■ **Task prompt**:
Copy out each line of the data that contains "Bags".

+ + + + +

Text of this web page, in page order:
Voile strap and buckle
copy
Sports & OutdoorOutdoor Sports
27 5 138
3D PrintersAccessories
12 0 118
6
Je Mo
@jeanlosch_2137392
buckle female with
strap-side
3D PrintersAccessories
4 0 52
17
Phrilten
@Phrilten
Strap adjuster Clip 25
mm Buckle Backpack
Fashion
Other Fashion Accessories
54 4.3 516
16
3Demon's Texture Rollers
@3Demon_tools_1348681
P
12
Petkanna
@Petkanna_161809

+ + + + +

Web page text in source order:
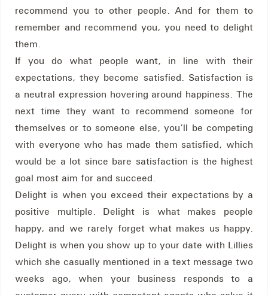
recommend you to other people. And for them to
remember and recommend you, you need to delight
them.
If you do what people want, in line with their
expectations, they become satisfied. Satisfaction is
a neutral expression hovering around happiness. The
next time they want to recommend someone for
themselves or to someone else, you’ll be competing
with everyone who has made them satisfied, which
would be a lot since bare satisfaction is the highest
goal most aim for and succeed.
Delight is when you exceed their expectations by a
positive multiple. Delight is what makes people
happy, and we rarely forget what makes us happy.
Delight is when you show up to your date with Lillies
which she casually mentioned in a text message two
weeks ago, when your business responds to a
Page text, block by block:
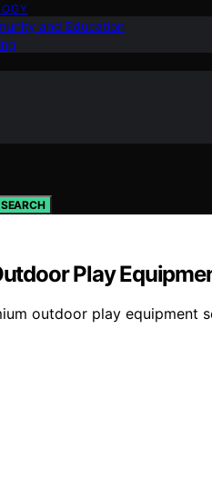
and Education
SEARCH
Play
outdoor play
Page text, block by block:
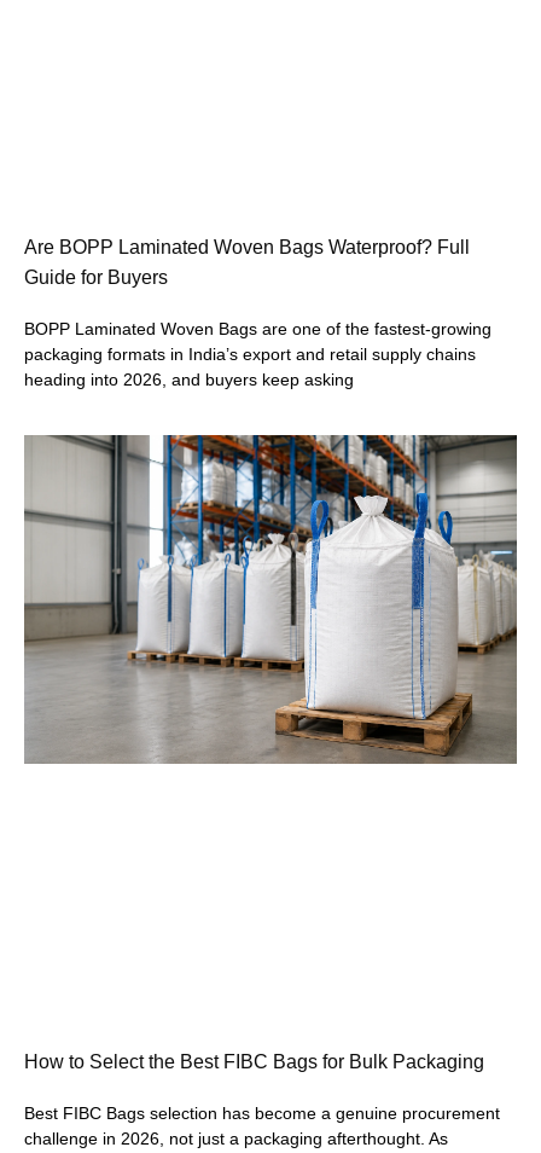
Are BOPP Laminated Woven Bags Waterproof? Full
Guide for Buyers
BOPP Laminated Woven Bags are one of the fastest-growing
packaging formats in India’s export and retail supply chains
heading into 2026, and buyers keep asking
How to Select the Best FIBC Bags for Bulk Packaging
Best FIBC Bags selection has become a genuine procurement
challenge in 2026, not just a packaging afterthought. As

+ + + + +

■ **Solution to the exercise**:
Are BOPP Laminated Woven Bags Waterproof? Full
BOPP Laminated Woven Bags are one of the fastest-growing
How to Select the Best FIBC Bags for Bulk Packaging
Best FIBC Bags selection has become a genuine procurement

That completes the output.